Adkins, too, describes herself as “solution-focused and a business leader” reflecting the pragmatic and common sense leanings of the district.
Both candidates are seeking to tie the other to unpopular figures to convince voters they are not the right fit. For Adkins, she brings up Biden and Davids’ willingness to vote with him 100%, a figure Davids says is based off of a small sample of recorded votes.
For Davids, the political albatross she’s trying to hang on Adkins’ neck is former Kansas governor and U.S. senator Sam Brownback, who was elected governor while Adkins headed the state GOP and later appointed Adkins to head a state board that reviews children’s programs and funding. Adkins notes she was not paid by the state of Kansas and was not part of Brownback’s administration.
“Sam Brownback did so much damage to this state, in terms of decimating our public education funding. There were times when some of our public school systems had to go down to four days a week and our credit rating was downgraded,” Davids said.
“Her attempt to kind of distance herself from some of those things, it’s just very clear,” she said.
The Davids campaign was quick to jump on Adkins’ comments about Medicare drug negotiations the night of the debate, issuing a “fact check” pointing out Adkins supports the fiscal 2022 budget proposed by the Republican Study Committee, the House GOP’s biggest intraparty group.
The RSC budget opposed “efforts to index drug prices or to impose any price controls on pharmaceuticals.”
But Adkins herself was quick to say the day after the debate she did not mean to sound complimentary toward the idea.
“The federal government, as a payer when it comes to Medicare, can and should negotiate on drug prices to get the best possible drug price,” she said.
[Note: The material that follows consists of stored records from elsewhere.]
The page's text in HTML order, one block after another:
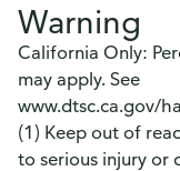
Warning
California Only:
may apply. See
www.dtsc.ca.gov/
(1) Keep out of
to serious injury or
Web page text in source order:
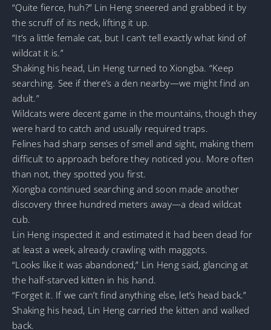
“Quite fierce, huh?” Lin Heng sneered and grabbed it by
the scruff of its neck, lifting it up.
“It’s a little female cat, but I can’t tell exactly what kind of
wildcat it is.”
Shaking his head, Lin Heng turned to Xiongba. “Keep
searching. See if there’s a den nearby—we might find an
adult.”
Wildcats were decent game in the mountains, though they
were hard to catch and usually required traps.
Felines had sharp senses of smell and sight, making them
difficult to approach before they noticed you. More often
than not, they spotted you first.
Xiongba continued searching and soon made another
discovery three hundred meters away—a dead wildcat
cub.
Lin Heng inspected it and estimated it had been dead for
at least a week, already crawling with maggots.
“Looks like it was abandoned,” Lin Heng said, glancing at
the half-starved kitten in his hand.
“Forget it. If we can’t find anything else, let’s head back.”
Shaking his head, Lin Heng carried the kitten and walked
back.
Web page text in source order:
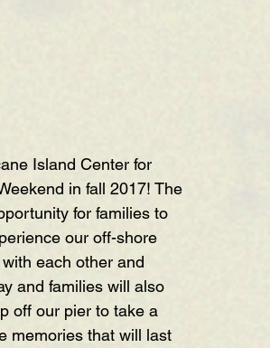
Island Center for
in fall 2017! The
for families to
our off-shore
each other and
and families will also
off our pier to take a
memories that will last
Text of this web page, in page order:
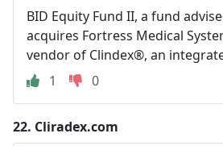
BID Equity Fund II, a fund
acquires Fortress Medical
vendor of Clindex®, an
1
0
22. Cliradex.com
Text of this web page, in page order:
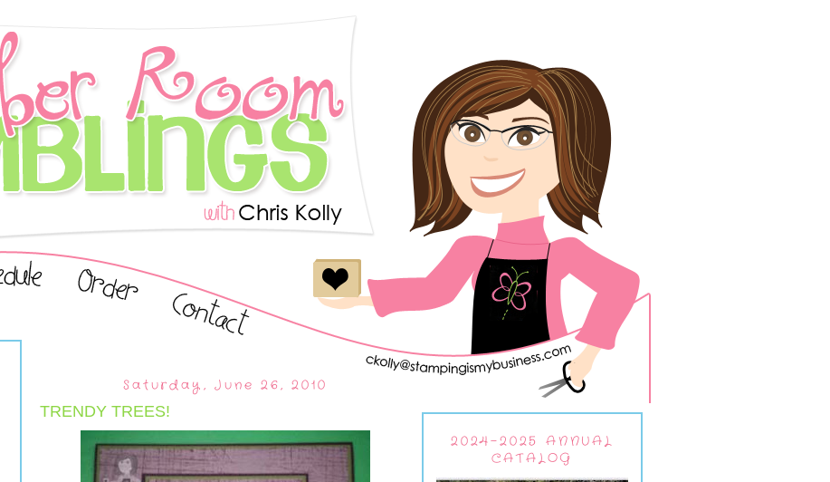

But Adkins said she worried it would mean less research, a line the drug industry took in opposing the idea.
“In this country, we are capitalists and we have in health care a free market system and what we don’t want to do is discourage innovation when it comes to the future of life-saving drugs,” she said.
While the rural counties will likely help Adkins, both candidates held events on the first day of early voting within a mile and half of each other in Johnson County, underscoring its importance. Whose voters show up will go a long way toward determining who will win.
Jim Hissong, a 75-year-old semi-retired insurance salesman, held a closed-press “Ask Amanda” event for supporters at his house. Afterwards, he said his big issues are immigration and the economy.
“I have 16 grandkids and I’m getting really concerned about their future with what’s happening, I don’t know how else to say it,” he said.
Stephen Nachtsheim, a 24-year-old college graduate student studying biomedical communications, said he was not really “super invested” in either party but cast his early votes for Davids and other Democrats.
“I know that socially I’ve had friends who have had abortions and that are gay or trans and I think that, while I don’t believe that either side is kind of doing everything that I think should be done, I think that the Democrats are more in line with what I want to do in regards to personal freedom and liberty,” he said.